Yea I think this is relatively common for not just women, but males as well. I know I sure as hell miss having that intimate connection, both mental and physical, with a beautiful woman.

I've got you beat Under Pressure; been almost 2 years for me now of not having any real intimate contact with a female I was attracted to.........over a year since I've even bothered going on a first date(just too much anxiety for me and I am a wuss with rejection).

But I think we all long to feel the warmth and comfort you get from having an intimate partner that you can just touch, hold, play with their fingers......and all that other romanticism garbage I still hold dear to me for some reason........I try telling myself I'm a little wuss and stuff, haha, especially when I get into this mood/depression on random nights where I am just feel entirely all alone and miss the comfort I've had in past, intimate relationships.

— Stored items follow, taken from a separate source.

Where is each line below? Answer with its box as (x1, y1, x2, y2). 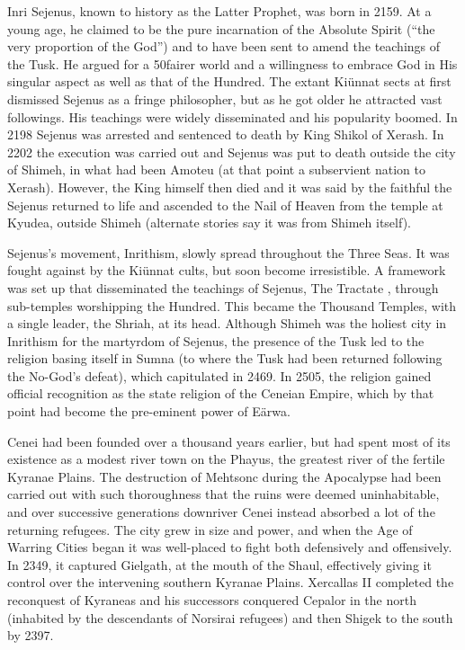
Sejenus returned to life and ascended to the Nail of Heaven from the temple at (7, 195, 443, 214)
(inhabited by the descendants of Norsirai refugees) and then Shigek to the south (7, 608, 453, 627)
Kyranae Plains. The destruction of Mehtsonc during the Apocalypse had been (7, 467, 442, 485)
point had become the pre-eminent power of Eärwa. (7, 402, 291, 421)
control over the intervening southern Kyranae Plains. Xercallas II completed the (7, 573, 454, 592)
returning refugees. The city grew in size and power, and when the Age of (7, 520, 413, 539)
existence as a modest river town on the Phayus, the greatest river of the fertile (7, 450, 445, 468)
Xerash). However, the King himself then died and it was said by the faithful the (7, 177, 452, 196)

I honestly think it's even worse, for both guys and girls, that have had that "special someone" at one point in their life and then lost that partner some how. Living with a heart that's shattered is annoying.........depressing initially, then over time if you can't overcome it and move on it really just becomes this monkey on your back.......can't escape it, but you can't move on and seek out a new relationship and partner; both because of this aspect and obviously the whole SA part of things.

Bah! Like all of you I hate this subject. I feel so worthless saying that I'm lonely and crave the sensual touch of a womans simple hand........ :rain


----------



## Iced Soul (Jan 28, 2009)

radiohead said:


> Bah! Like all of you I hate this subject. I feel so worthless saying that I'm lonely and crave the sensual touch of a womans simple hand........ :rain


I happen to think that is completely sweet. Sad, but sweet.
Hopefully, you'll find someone soon.


----------



## VCL XI (Jan 19, 2004)

I hate being touched by anybody, but I wouldn't mind molesting others.

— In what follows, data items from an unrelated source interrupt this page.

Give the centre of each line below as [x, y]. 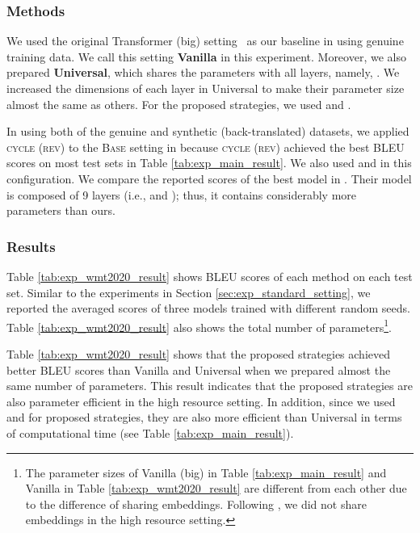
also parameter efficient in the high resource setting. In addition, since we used [201, 401]
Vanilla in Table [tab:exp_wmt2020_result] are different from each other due [216, 488]
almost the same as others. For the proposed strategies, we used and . [179, 104]
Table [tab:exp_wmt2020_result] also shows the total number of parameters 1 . [199, 325]
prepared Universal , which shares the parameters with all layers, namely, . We [203, 72]
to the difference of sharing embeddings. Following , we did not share [196, 504]
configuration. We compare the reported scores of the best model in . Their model [209, 178]
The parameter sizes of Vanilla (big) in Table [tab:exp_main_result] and [206, 472]

Also, good potential band name.


----------



## Freiheit (Dec 8, 2008)

I like being touched by certain people. Haven't had none of that in a long while.:rain


----------



## wintermind (Aug 26, 2008)

I'm being touched mostly either by accident or out of courtesy, sadly it's never been pleasant.


----------



## Biscuit (Mar 20, 2009)

I understand the whole wanting touch but fearing it thing. My friend (I've known her for like 6 years) used to always try to hug me (she hugs people a lot) out of excitement, etc. and I'd be like a rock...enduring it but not reacting in any way. And same with when i had to hug people (like my extended family). I always hated it. I only hug when I'm drunk. The problem for me personally is that I somehow equate it with sex/sexuality. Maybe becasue I have big boobs, and they touch people? I don't know. But I do wish i hugged people more. That's actually one of the things I'm really looking forward to about having a boyfriend eventually (yeah...not yet.) Since hug=sexuality connetation, with someone that's supposed to be linked to, I think i'll be okay. 

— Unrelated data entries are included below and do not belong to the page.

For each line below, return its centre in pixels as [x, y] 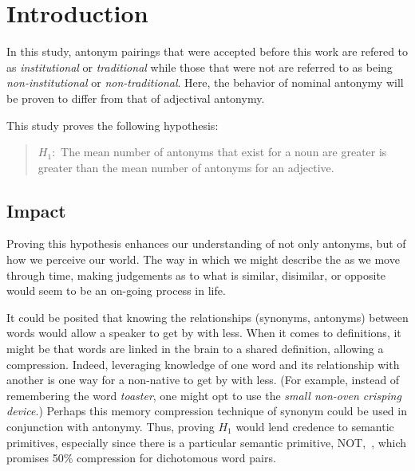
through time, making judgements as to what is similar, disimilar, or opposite [196, 275]
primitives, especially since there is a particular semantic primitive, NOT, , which [207, 442]
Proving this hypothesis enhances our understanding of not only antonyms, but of [206, 243]
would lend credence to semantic [315, 427]
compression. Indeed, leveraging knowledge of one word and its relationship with [203, 364]
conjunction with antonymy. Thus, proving [111, 427]
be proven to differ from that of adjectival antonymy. [136, 98]
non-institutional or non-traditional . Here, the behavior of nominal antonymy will [205, 82]

I also super avoid touching people. I probably look OCD. I'll jerk spastically away form people if they even come close (esp. male teachers).

Long story short I wish I could hug people! I find myself rubbing/caressing my face or my arms a lot (probably look like I'm horny or something, when combined with my usual thousand-mile stare) probably to emulate the feeling of physical contact .


----------



## Halcyon Daze (Dec 22, 2008)

Don't like physical contact. My grandparents always laugh at me when I offer them a handshake instead of a hug. Other people always have to initiate a hug w/ me. I think it's the rejection I fear on some level. I always feel too gross to hug anyone or something. maybe I am deprived, but I've had either a dog or a cat around to cuddle for most my life so that's been a good enough substitution i guess.


----------



## mountain5 (May 22, 2008)

I don't have much to say on this topic, but occasionally guys at work will put a hand on my shoulder or elbow me during a conversation to make a point. I know it probably doesn't mean anything, but I can't help feeling like it's a show of dominance, to make me feel "one-down" or something.


----------



## scriabin221 (Nov 16, 2008)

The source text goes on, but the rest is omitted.